(AVAILABLE DATA)

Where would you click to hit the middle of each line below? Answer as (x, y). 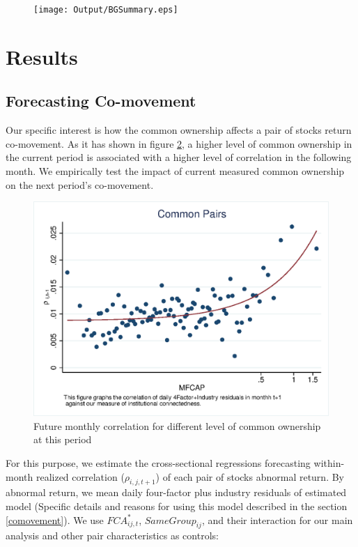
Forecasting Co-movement (101, 101)
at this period (63, 439)
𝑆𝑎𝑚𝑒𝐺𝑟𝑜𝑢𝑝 (170, 521)
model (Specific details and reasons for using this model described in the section (177, 506)
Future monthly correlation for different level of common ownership (177, 425)
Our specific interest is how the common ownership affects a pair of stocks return (179, 130)
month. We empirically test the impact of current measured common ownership (175, 171)
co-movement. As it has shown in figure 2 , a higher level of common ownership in (179, 143)
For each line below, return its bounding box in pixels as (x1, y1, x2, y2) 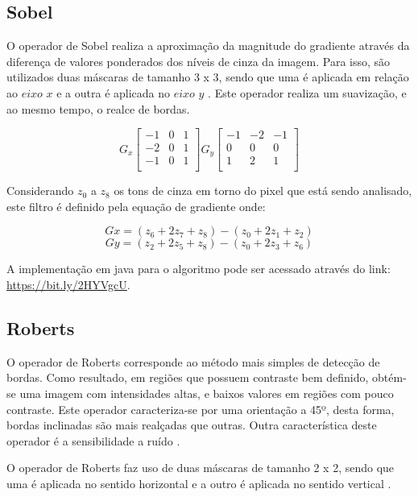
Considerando (6, 182, 74, 199)
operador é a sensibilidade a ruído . (6, 432, 180, 449)
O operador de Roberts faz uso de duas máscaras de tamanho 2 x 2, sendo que (6, 459, 395, 476)
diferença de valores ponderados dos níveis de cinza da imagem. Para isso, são (6, 52, 391, 69)
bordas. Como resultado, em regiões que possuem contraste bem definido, (6, 369, 369, 386)
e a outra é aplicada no (56, 84, 171, 101)
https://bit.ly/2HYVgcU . (6, 276, 130, 293)
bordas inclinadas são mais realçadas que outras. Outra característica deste (6, 416, 377, 433)
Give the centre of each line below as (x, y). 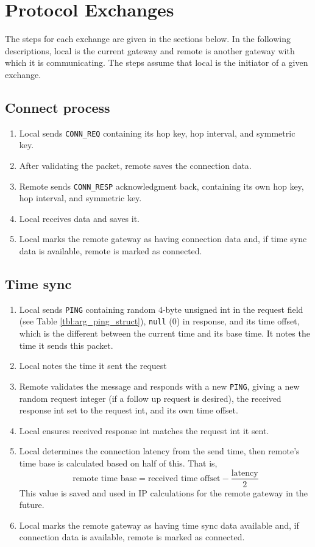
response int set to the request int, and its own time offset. (129, 410)
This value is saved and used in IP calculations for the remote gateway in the (163, 492)
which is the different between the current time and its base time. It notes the (165, 333)
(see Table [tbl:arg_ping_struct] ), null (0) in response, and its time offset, (159, 321)
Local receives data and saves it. (80, 218)
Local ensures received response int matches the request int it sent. (144, 430)
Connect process (58, 107)
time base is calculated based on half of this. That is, (118, 463)
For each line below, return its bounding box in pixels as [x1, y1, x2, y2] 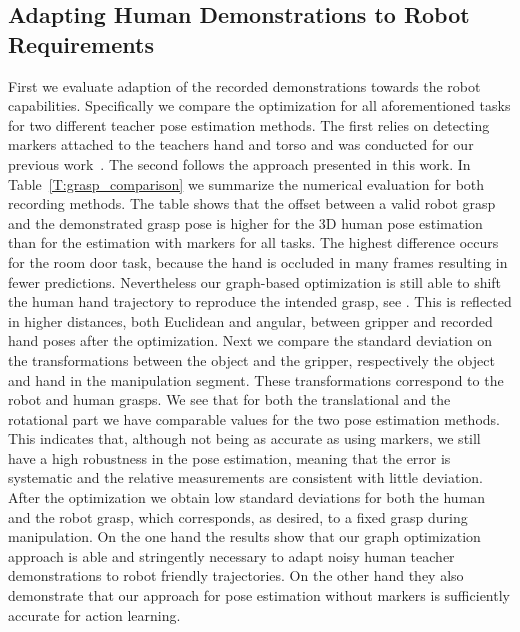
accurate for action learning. [8, 604, 181, 625]
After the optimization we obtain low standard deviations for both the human [8, 487, 486, 508]
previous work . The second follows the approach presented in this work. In [8, 153, 471, 174]
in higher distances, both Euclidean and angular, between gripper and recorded [8, 310, 493, 331]
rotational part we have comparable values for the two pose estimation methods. [8, 408, 500, 429]
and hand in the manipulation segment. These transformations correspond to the [8, 369, 504, 390]
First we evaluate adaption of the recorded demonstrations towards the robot [8, 75, 481, 96]
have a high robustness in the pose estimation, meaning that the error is [8, 447, 451, 468]
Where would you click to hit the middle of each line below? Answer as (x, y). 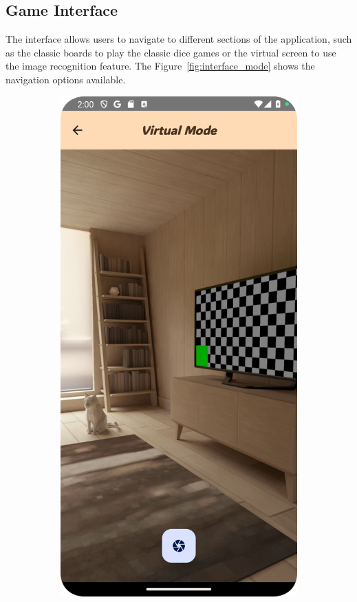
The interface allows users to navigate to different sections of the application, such (179, 39)
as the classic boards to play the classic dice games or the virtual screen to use (171, 52)
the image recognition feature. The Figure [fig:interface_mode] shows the (160, 66)
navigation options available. (66, 79)
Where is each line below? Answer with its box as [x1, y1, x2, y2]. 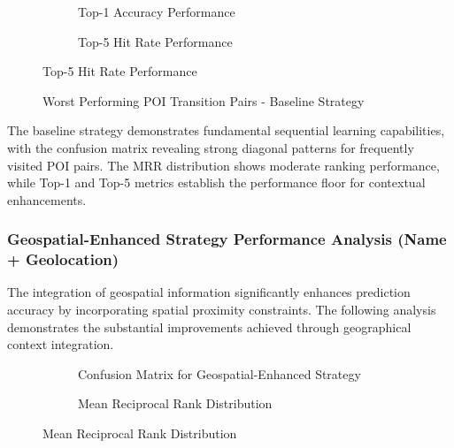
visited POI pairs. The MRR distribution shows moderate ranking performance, [7, 156, 440, 174]
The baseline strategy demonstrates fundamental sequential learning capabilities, [7, 121, 445, 140]
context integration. [7, 335, 114, 353]
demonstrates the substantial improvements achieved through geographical [7, 317, 412, 336]
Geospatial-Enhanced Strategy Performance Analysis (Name [7, 228, 447, 250]
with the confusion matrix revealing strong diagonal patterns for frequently [7, 138, 414, 156]
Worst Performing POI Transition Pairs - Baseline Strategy [42, 91, 365, 110]
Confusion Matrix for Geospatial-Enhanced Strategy [78, 364, 361, 383]
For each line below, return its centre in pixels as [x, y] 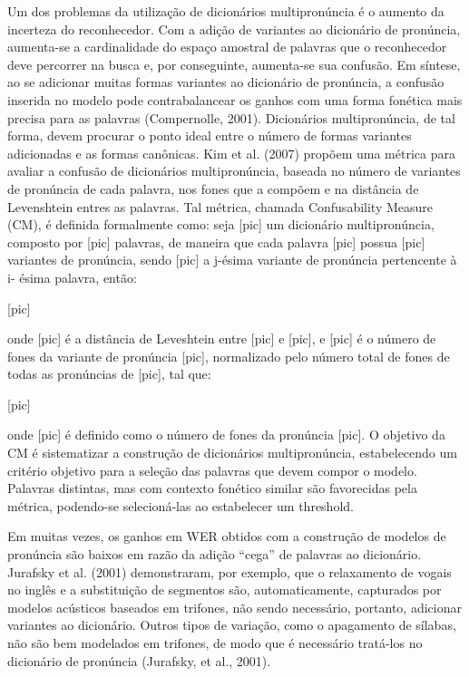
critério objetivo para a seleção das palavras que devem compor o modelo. [212, 470]
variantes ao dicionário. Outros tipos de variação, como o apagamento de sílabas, [232, 625]
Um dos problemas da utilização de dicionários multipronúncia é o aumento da [226, 11]
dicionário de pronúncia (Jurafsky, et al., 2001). [139, 660]
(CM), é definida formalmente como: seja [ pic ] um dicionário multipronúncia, [221, 224]
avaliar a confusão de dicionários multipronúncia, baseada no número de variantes [234, 171]
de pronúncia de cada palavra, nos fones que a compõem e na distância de [213, 188]
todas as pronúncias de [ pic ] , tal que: [109, 374]
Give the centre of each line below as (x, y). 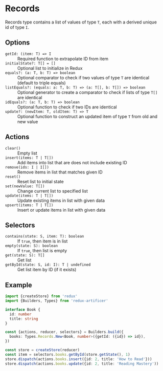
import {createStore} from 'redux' (41, 296)
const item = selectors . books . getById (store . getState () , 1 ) (68, 354)
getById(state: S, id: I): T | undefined (48, 265)
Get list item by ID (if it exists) (47, 270)
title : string (24, 319)
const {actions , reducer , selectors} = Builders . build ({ (64, 332)
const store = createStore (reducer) (42, 350)
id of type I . (17, 27)
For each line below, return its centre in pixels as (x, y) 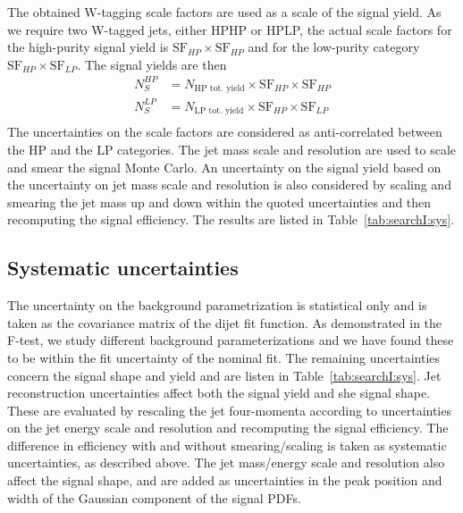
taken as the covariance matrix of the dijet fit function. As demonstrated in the (225, 322)
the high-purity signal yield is (88, 47)
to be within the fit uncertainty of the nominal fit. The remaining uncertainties (224, 357)
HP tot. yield (219, 89)
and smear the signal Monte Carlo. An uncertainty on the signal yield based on (224, 167)
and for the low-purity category (334, 47)
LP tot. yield (219, 111)
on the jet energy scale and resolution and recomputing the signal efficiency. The (228, 428)
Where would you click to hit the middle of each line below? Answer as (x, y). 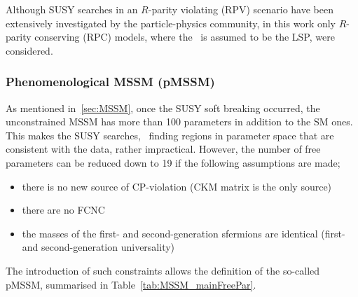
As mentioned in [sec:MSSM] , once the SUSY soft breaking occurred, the (163, 108)
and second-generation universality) (98, 247)
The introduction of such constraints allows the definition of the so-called (163, 270)
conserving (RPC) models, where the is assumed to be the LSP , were (185, 37)
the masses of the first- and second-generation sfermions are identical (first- (184, 233)
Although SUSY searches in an (72, 9)
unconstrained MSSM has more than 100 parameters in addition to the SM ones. (179, 122)
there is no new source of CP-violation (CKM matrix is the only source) (177, 186)
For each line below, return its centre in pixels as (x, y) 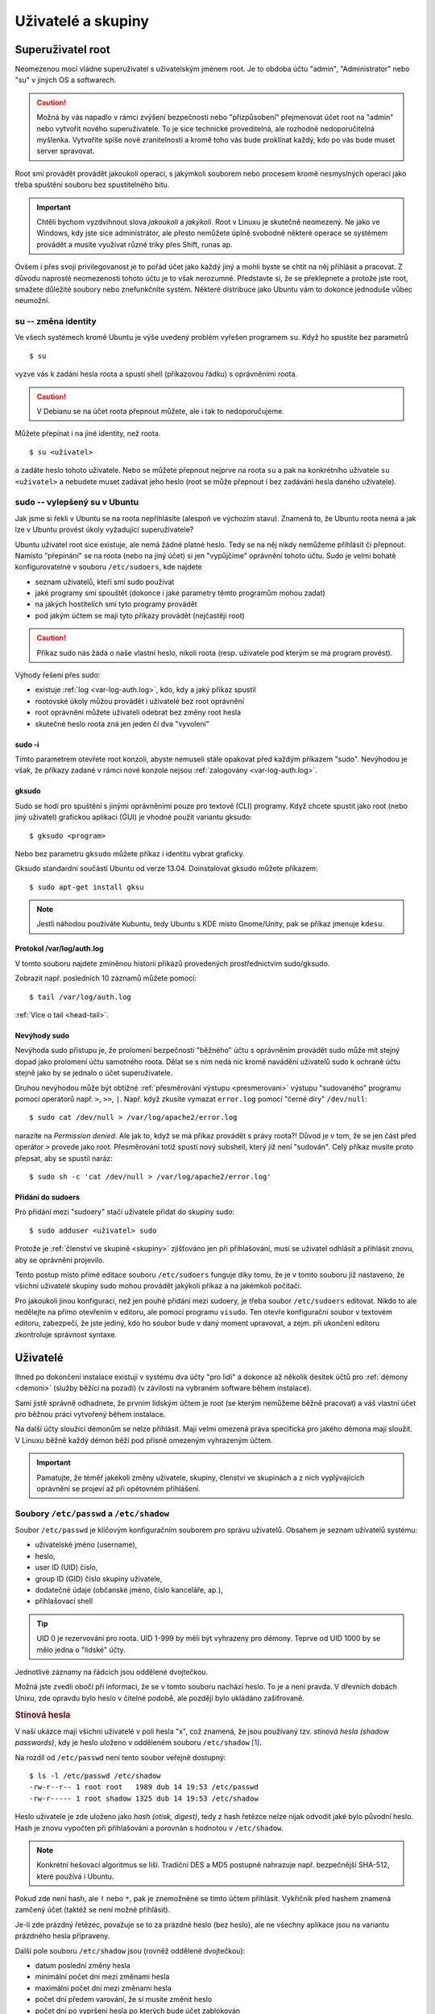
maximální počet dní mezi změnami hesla (104, 1988)
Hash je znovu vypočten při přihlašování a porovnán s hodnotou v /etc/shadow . (149, 1828)
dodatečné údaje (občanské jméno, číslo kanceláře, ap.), (129, 1589)
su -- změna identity (56, 321)
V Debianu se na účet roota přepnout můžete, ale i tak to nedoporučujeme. (161, 412)
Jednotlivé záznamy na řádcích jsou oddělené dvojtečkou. (112, 1672)
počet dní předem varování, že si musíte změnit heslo (124, 1999)
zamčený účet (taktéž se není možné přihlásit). (93, 1910)
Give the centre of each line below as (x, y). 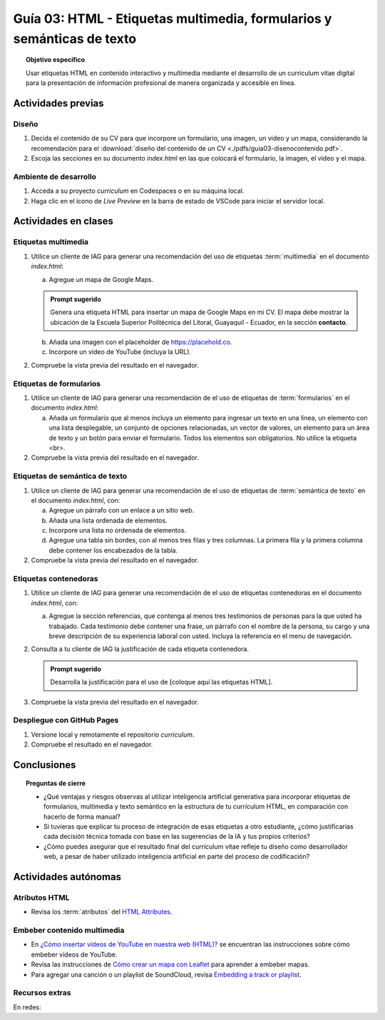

(End AVAILABLE DATA)

__REQUIREMENT__
From the data above, gather every line that includes the word "yield".

__ANSWER TO THE PROBLEM__
the high-purity signal yield is (88, 47)
HP tot. yield (219, 89)
and smear the signal Monte Carlo. An uncertainty on the signal yield based on (224, 167)
LP tot. yield (219, 111)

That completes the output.